◆ Instructions for the task: Gather every line below where "pwconv" appears.

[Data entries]
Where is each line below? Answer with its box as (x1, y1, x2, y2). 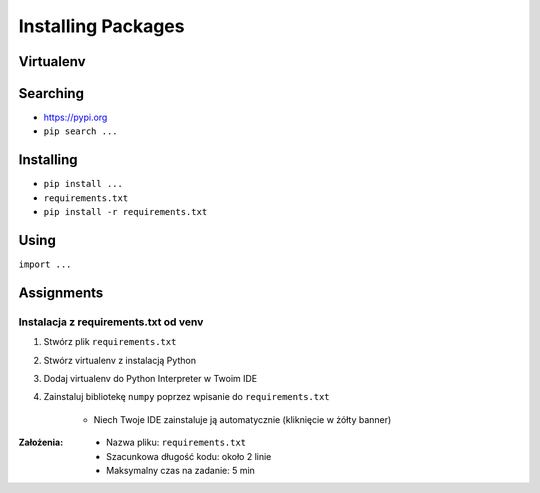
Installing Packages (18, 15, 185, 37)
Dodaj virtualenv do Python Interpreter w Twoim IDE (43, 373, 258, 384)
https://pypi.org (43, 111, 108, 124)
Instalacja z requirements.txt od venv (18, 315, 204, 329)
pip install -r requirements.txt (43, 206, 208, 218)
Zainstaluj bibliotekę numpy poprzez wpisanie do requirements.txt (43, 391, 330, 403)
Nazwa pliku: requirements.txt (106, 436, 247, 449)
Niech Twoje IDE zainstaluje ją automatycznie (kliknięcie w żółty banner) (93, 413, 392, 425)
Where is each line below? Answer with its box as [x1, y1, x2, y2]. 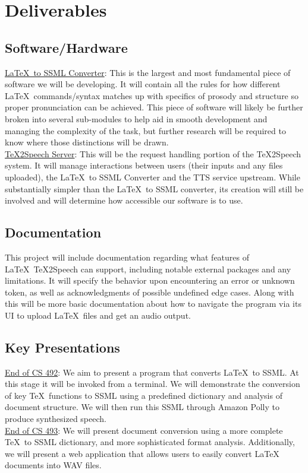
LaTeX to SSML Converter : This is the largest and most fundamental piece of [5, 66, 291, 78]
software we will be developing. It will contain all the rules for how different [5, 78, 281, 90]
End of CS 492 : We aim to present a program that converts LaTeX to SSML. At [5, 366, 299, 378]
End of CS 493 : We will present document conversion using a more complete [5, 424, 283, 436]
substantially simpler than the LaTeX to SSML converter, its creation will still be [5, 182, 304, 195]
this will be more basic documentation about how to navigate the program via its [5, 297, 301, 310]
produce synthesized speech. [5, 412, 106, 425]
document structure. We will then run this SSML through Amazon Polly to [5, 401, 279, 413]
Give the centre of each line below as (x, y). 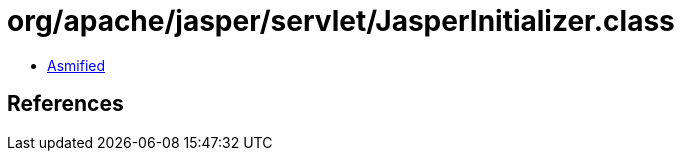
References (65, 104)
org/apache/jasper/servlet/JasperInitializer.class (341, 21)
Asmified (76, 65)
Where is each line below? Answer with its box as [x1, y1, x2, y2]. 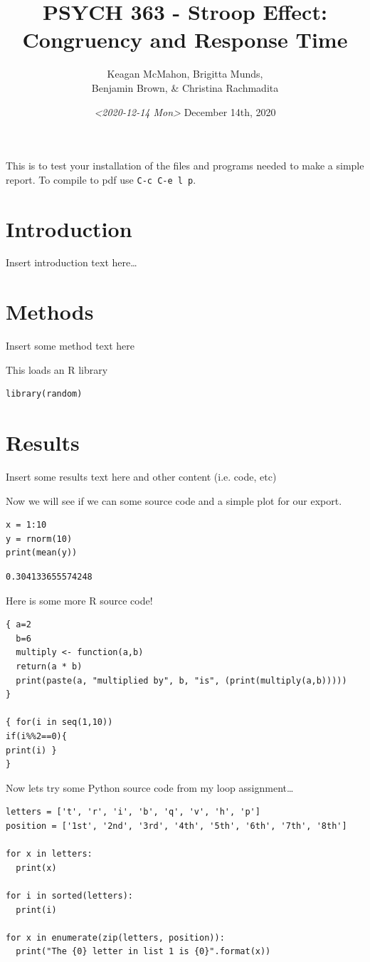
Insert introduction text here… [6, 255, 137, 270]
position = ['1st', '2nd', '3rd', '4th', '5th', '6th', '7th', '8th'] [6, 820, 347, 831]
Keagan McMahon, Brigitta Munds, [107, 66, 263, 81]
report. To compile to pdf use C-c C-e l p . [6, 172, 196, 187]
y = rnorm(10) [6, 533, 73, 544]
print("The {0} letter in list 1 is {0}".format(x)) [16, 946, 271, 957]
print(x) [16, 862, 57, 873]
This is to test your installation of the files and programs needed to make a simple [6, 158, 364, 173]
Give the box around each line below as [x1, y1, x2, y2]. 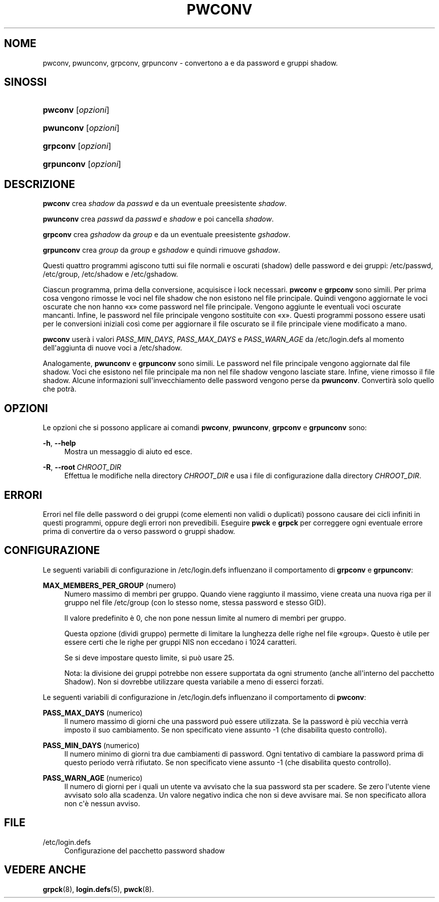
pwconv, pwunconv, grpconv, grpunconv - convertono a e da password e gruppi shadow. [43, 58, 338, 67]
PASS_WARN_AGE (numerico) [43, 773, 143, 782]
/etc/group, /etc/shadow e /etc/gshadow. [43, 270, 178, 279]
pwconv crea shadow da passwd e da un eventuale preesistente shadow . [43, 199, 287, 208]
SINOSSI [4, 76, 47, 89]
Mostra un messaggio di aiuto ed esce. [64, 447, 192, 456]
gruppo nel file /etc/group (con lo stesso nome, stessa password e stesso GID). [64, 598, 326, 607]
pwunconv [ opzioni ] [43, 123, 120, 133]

◆ Task response:
pwconv, pwunconv, grpconv, grpunconv - convertono a e da password e gruppi shadow. [43, 58, 338, 67]
pwconv crea shadow da passwd e da un eventuale preesistente shadow . [43, 199, 287, 208]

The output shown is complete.